[<prev] [next>] [<thread-prev] [thread-next>] [day] [month] [year] [list]
Message-ID: <5e8fdecc-8003-4eae-8c90-94ecad20061c@linux.alibaba.com>
Date: Thu, 3 Apr 2025 09:28:33 +0800
From: Joseph Qi <joseph.qi@...ux.alibaba.com>
To: Murad Masimov <m.masimov@...integration.ru>, Mark Fasheh <mark@...heh.com>
Cc: Joel Becker <jlbec@...lplan.org>, Jan Kara <jack@...e.cz>,
ocfs2-devel@...ts.linux.dev, linux-kernel@...r.kernel.org,
lvc-project@...uxtesting.org,
syzbot+f59a1ae7b7227c859b8f@...kaller.appspotmail.com
Subject: Re: [PATCH 2/2] ocfs2: Fix deadlock in ocfs2_finish_quota_recovery
On 2025/4/2 14:56, Murad Masimov wrote:
> When filesystem is unmounted all pending recovery work is processed. This
> may lead to a deadlock in ocfs2_finish_quota_recovery() as it locks the
> s_umount semaphore while it is already exclusively locked in
> deactivate_super().
>
> Use down_read_trylock() instead and return if it fails, since that possibly
> means that unmount may be in progress so it is not possible to finish quota
> recovery. According to the description of ocfs2_complete_recovery(), which
> is the caller of ocfs2_finish_quota_recovery(), by the point this job is
> started the node can already be considered recovered. There is also no
> error handling in ocfs2_complete_recovery() which indicates that fail is
> not critical in this context.
>
> The following warning has been reported by Syzkaller:
>
> ================================================================
> WARNING: possible circular locking dependency detected
> 6.14.0-rc6-syzkaller-00022-gb7f94fcf5546 #0 Not tainted
> ------------------------------------------------------
> kworker/u4:10/1087 is trying to acquire lock:
> ffff88803c49e0e0 (&type->s_umount_key#42){++++}-{4:4}, at: ocfs2_finish_quota_recovery+0x15c/0x22a0 fs/ocfs2/quota_local.c:603
>
> but task is already holding lock:
> ffffc900026ffc60 ((work_completion)(&journal->j_recovery_work)){+.+.}-{0:0}, at: process_one_work kernel/workqueue.c:3214 [inline]

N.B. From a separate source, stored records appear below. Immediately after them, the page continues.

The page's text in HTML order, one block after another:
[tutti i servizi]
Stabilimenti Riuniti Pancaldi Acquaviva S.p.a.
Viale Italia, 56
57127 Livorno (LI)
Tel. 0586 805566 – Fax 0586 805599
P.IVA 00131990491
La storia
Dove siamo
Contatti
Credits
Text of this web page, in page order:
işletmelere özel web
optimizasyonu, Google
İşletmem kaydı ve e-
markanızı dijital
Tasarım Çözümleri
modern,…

> ffffc900026ffc60 ((work_completion)(&journal->j_recovery_work)){+.+.}-{0:0}, at: process_scheduled_works+0x9c6/0x18e0 kernel/workqueue.c:3319
>
> which lock already depends on the new lock.
>
> the existing dependency chain (in reverse order) is:
>
> -> #2 ((work_completion)(&journal->j_recovery_work)){+.+.}-{0:0}:
> lock_acquire+0x1ed/0x550 kernel/locking/lockdep.c:5851
> process_one_work kernel/workqueue.c:3214 [inline]

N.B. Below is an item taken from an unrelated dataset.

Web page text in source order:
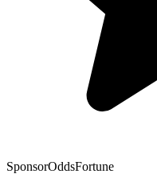
SponsorOddsFortune
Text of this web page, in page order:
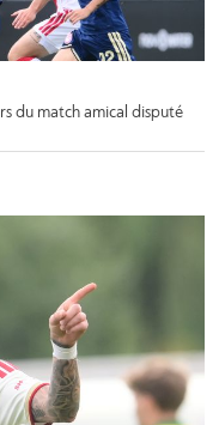
du match amical disputé

> process_scheduled_works+0x9e4/0x18e0 kernel/workqueue.c:3319
> worker_thread+0x870/0xd30 kernel/workqueue.c:3400
> kthread+0x7a9/0x920 kernel/kthread.c:464
> ret_from_fork+0x4b/0x80 arch/x86/kernel/process.c:148
> ret_from_fork_asm+0x1a/0x30 arch/x86/entry/entry_64.S:244
>
> -> #1 ((wq_completion)ocfs2_wq){+.+.}-{0:0}:
> lock_acquire+0x1ed/0x550 kernel/locking/lockdep.c:5851
> touch_wq_lockdep_map+0xc7/0x170 kernel/workqueue.c:3907
> __flush_workqueue+0x14a/0x1280 kernel/workqueue.c:3949
> ocfs2_shutdown_local_alloc+0x109/0xa90 fs/ocfs2/localalloc.c:380
> ocfs2_dismount_volume+0x202/0x910 fs/ocfs2/super.c:1822
> generic_shutdown_super+0x139/0x2d0 fs/super.c:642
> kill_block_super+0x44/0x90 fs/super.c:1710
> deactivate_locked_super+0xc4/0x130 fs/super.c:473
> cleanup_mnt+0x41f/0x4b0 fs/namespace.c:1413
> task_work_run+0x24f/0x310 kernel/task_work.c:227
> resume_user_mode_work include/linux/resume_user_mode.h:50 [inline]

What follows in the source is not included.